Download or read book Basics of Verbal Aspect in Biblical Greek written by Constantine R. Campbell and published by Zondervan Academic. This book was released on 2024-06-04 with total page 238 pages. Available in PDF, EPUB and Kindle. Book excerpt: Verbal aspect in the Greek language has been a topic of significant debate in recent scholarship. The majority of scholars now believe that an understanding of verbal aspect is even more important than verb tense (past, present, etc.). Yet there still are no alternative accessible textbooks, both in terms of level and price. In the second edition, Constantine R. Campbell investigates the function of verbal aspect within the New Testament Greek narrative in light of the last fifteen years of the latest scholarship. In Basics of Verbal Aspect in Biblical Greek, Second Edition, Campbell has done a marvelous job in this book of simplifying the concept without getting caught up using terms of linguistics that only experts can understand. The book includes expanded and updated discussion, revised exercises, an answer key, a glossary of key concepts, an appendix covering space and time, and an index of Scriptures cited. Professors and students, at both the undergraduate and graduate levels, will use this is as a supplemental text in both beginning and advanced Greek courses. Pastors that study the Greek text will also appreciate this resource as a supplement to their preaching and teaching.
Download or read book Linguistics and New Testament Greek written by David Alan Black and published by Baker Academic. This book was released on 2020-10-27 with total page 288 pages. Available in PDF, EPUB and Kindle. Book excerpt: This work offers students the most current discussion of the major issues in Greek and linguistics by leading authorities in the field. Featuring an all-star lineup of New Testament Greek scholars--including Stanley Porter, Constantine Campbell, Stephen Levinsohn, Jonathan Pennington, and Robert Plummer--it examines the latest advancements in New Testament Greek linguistics, making it an ideal intermediate supplemental Greek textbook. Chapters cover key topics such as verbal aspect, the perfect tense, deponency and the middle voice, discourse analysis, word order, and pronunciation.

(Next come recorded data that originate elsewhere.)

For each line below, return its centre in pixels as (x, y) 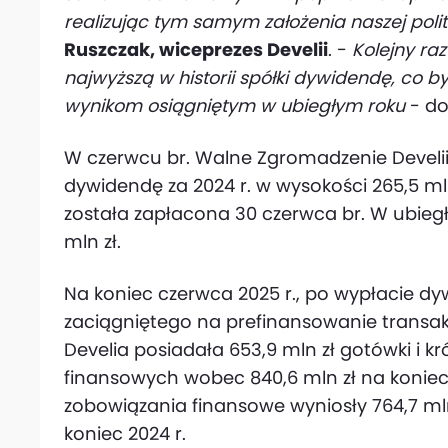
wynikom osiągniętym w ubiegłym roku (237, 105)
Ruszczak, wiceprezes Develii (196, 49)
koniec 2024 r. (125, 433)
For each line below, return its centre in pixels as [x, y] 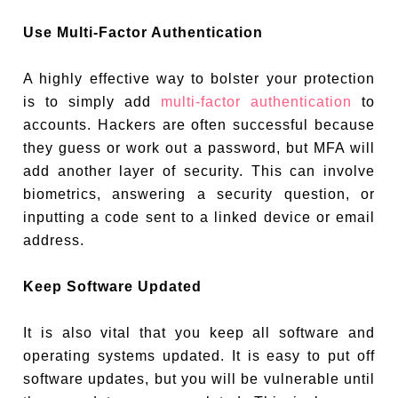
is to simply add [92, 101]
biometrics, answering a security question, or [199, 194]
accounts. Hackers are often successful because [199, 124]
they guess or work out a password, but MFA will [199, 147]
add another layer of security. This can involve [199, 171]
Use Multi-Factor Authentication [143, 32]
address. [54, 240]
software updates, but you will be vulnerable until [199, 378]
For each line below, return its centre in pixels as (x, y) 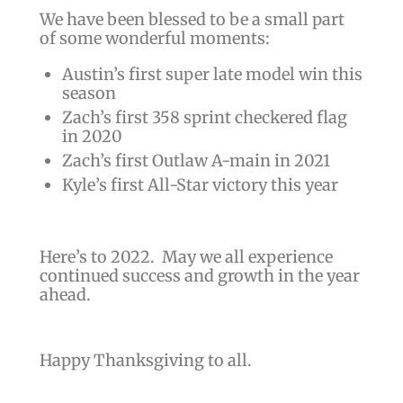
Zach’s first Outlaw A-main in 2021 (196, 160)
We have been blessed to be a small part (192, 20)
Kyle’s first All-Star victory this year (200, 184)
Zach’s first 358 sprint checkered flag (204, 117)
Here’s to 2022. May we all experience (186, 257)
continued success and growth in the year (199, 276)
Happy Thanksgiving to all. (145, 360)
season (89, 93)
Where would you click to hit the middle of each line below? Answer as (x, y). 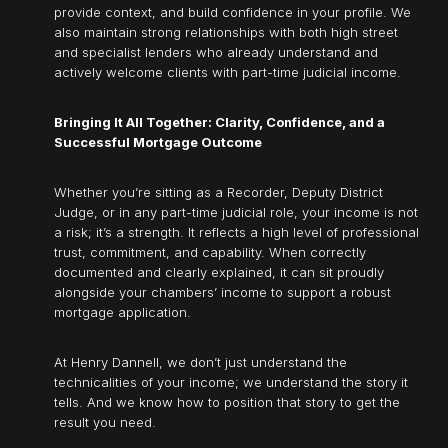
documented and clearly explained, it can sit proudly (219, 271)
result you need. (105, 421)
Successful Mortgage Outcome (158, 141)
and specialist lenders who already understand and (216, 51)
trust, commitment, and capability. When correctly (210, 251)
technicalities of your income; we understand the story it (231, 381)
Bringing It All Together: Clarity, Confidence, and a (219, 121)
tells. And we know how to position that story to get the (227, 401)
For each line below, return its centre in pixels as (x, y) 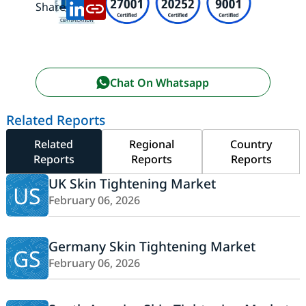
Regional (152, 144)
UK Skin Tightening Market (132, 184)
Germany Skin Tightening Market (152, 247)
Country (251, 144)
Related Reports (55, 120)
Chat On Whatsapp (160, 82)
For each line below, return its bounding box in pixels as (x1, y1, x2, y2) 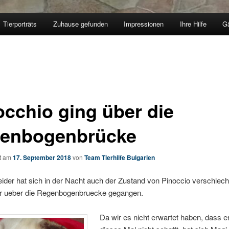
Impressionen (124, 18, 164, 29)
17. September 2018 (12, 152, 71, 162)
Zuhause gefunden (53, 18, 108, 29)
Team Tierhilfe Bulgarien (84, 152, 155, 162)
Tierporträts (3, 18, 37, 29)
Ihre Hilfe (179, 18, 207, 29)
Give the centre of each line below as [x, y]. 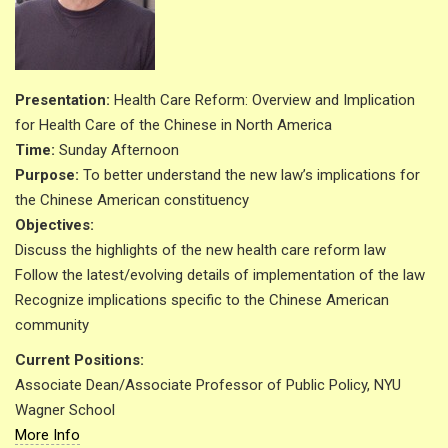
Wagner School [65, 410]
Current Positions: [79, 360]
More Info [47, 435]
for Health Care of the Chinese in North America [173, 125]
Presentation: [64, 100]
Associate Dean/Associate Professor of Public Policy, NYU [208, 385]
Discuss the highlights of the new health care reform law [206, 250]
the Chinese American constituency [132, 200]
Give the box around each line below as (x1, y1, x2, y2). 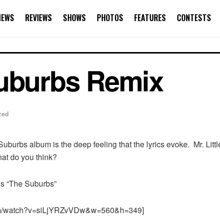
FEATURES (134, 12, 166, 24)
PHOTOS (97, 12, 123, 24)
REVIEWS (25, 12, 52, 24)
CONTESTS (177, 12, 211, 24)
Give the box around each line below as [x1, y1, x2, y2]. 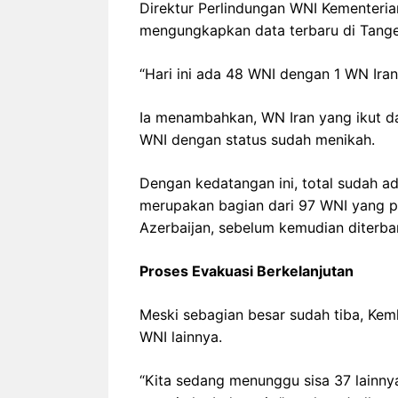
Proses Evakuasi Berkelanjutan [139, 261, 354, 280]
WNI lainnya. [139, 327, 222, 346]
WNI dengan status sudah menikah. [139, 130, 375, 148]
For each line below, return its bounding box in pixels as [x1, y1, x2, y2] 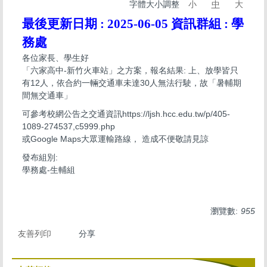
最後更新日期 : [22, 16, 107, 31]
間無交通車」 [22, 90, 72, 100]
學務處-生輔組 [22, 164, 75, 175]
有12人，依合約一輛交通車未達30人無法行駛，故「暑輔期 [22, 77, 241, 88]
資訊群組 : [171, 16, 231, 31]
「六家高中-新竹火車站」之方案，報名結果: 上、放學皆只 [22, 65, 238, 75]
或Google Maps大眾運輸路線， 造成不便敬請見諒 [22, 133, 209, 144]
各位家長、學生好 [22, 52, 89, 63]
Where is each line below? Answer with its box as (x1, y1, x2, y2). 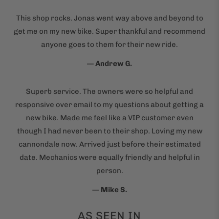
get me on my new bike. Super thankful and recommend (14, 26, 205, 36)
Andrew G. (95, 59, 132, 68)
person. (96, 166, 123, 175)
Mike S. (100, 185, 127, 194)
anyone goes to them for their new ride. (41, 40, 178, 49)
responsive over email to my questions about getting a (15, 100, 204, 109)
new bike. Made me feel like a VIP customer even (25, 113, 194, 122)
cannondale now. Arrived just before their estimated (18, 139, 201, 149)
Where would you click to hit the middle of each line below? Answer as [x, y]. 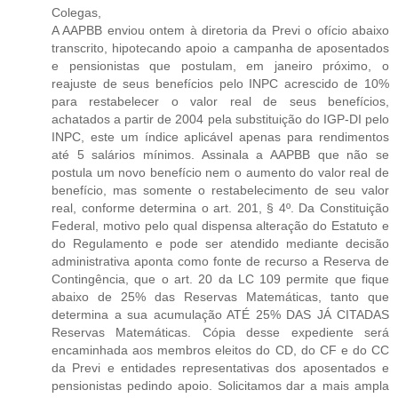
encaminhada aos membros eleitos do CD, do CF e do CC [220, 350]
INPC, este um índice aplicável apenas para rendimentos [220, 136]
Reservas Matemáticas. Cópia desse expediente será [220, 332]
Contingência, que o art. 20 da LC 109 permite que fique [220, 279]
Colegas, [76, 12]
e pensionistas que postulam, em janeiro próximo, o [220, 65]
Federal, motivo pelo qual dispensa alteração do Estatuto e [220, 225]
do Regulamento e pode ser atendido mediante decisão [220, 243]
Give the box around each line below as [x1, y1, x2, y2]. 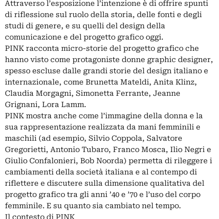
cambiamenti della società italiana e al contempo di [5, 168, 197, 177]
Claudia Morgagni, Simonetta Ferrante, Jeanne [5, 89, 180, 98]
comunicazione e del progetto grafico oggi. [5, 33, 163, 42]
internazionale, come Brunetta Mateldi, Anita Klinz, [5, 78, 197, 87]
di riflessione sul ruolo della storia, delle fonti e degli [5, 10, 202, 20]
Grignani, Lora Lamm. [5, 100, 86, 109]
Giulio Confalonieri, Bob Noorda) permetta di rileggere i [5, 156, 212, 166]
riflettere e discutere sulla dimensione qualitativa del [5, 179, 204, 188]
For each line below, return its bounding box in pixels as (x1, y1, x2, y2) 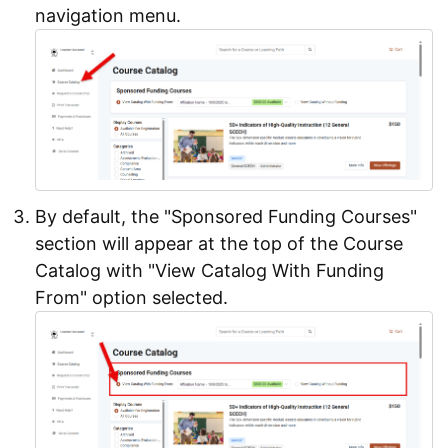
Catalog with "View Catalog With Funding (35, 259, 384, 281)
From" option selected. (35, 286, 228, 308)
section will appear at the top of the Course (35, 232, 403, 254)
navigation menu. (35, 5, 181, 27)
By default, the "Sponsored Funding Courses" (35, 205, 417, 227)
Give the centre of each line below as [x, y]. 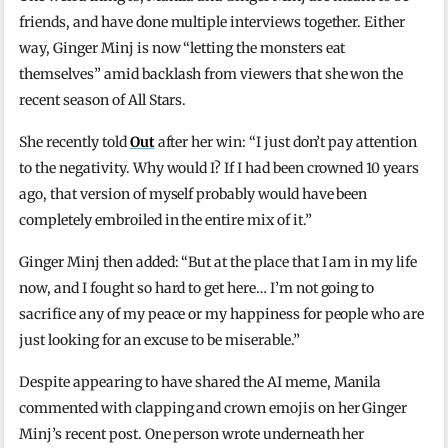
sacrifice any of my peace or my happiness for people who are [221, 313]
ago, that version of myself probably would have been [193, 193]
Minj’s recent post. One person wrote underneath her [192, 433]
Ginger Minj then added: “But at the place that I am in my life [218, 261]
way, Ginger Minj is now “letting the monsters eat [182, 47]
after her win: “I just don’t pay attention [285, 141]
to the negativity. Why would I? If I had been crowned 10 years [219, 167]
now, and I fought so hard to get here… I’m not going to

Download or read book The Greek Verb Revisited written by Steven E. Runge and published by Lexham Press. This book was released on 2016-11-02 with total page 799 pages. Available in PDF, EPUB and Kindle. Book excerpt: For the past 25 years, debate regarding the nature of tense and aspect in the Koine Greek verb has held New Testament studies at an impasse. The Greek Verb Revisited examines recent developments from the field of linguistics, which may dramatically shift the direction of this discussion. Readers will find an accessible introduction to the foundational issues, and more importantly, they will discover a way forward through the debate. Originally presented during a conference on the Greek verb supported by and held at Tyndale House and sponsored by the Faculty of Divinity of Cambridge University, the papers included in this collection represent the culmination of scholarly collaboration. The outcome is a practical and accessible overview of the Greek verb that moves beyond the current impasse by taking into account the latest scholarship from the fields of linguistics, Classics, and New Testament studies.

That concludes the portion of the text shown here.